One doesn't experience quite the same pressure as say, not wanting to go to college/university, to get a job, get a car, buy a house, invest money, or travel or see X movie or try X food or wear X clothes or try X drug or whatever. But god forbid you say "I don't want a relationship" - out comes the feelings/pressure of what's wrong with you. Yet no one can quite articulate what's right with people who do say "Yeah I want a partner/to date/have sex/have a relationship" other than to say, "That's totally natural, there's nothing wrong with that!" The pressure is real and it exists, and maybe it comes from a soup of patriarchy/capitalism/Disney movies/the biological imperative. I totally understand feeling weird about NOT wanting to be in a relationship when it seems like it's such a HUGE thing in society. Thankfully things are changing ever so slowly and maybe one day we can all just do whatever the fuck we want without hurting others, being judged, and still support each other.

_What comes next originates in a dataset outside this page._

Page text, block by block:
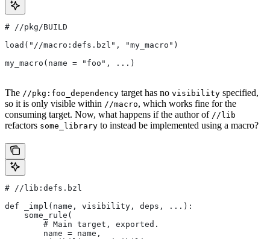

In sum, you are not selfish. It would be far more selfish to try to do something you don't want to do, impose yourself on someone, just so that you don't feel weird about not being a relationship.
posted by foxjacket at 10:45 AM on March 15


Nthing that nobody HAS to date.

At the same time, the way you have framed this isn't, "my life is really great, dating is fairly uninspiring, do I have permission to go along being awesome?" Your framing is a little more down-beat, which -- given that you're here asking this instead of just feeling pretty good about the decision -- makes me wonder if there's a sort of dysthymic/depressed backdrop here.

I don't say this to at all deny or minimize what you say about maybe being on the asexual spectrum somewhere, or to minimize your self awareness! I just know from experience that when I am mildly depressed and not feeling great about my life, I also start to ruminate a lot about whether I'm "selfish" and whether I'm "wrong" and also, coincidentally, to start feeling like Other People With Their Things And Events and Attention are a real fuckin' drag.

Since you are worried and wondering, since you are already thinking maybe therapy, why not give it a go?
posted by We put our faith in Blast Hardcheese at 1:59 PM on March 15 [8 favorites]


Introverts date when one of two things happen. 1. We get tired of our own company 2. We meet someone whose company is a marginal improvement over # 1.

For the most part I think this is a pretty good deal. Upside is that we don’t feel loneliness with nearly the same intensity as others. Downside is this can also mean the difference between a self-contained introvert and an isolated one. Most of us still need a few close intimates. So do keep in touch with your good friends. That’s worth forcing even when you don’t feel like it. Dating? Eh. Not so much.
posted by space_cookie at 5:40 PM on March 15 [2 favorites]


I suggest looking into asexual groups if you think there's any possibility at all you'd want to identify that way. It tends to be a very supportive group of people (even on sites like Reddit that are known for their hostility) who share experiences you can probably relate to, and the #1 experience people talk about is being unsure if they're asexual.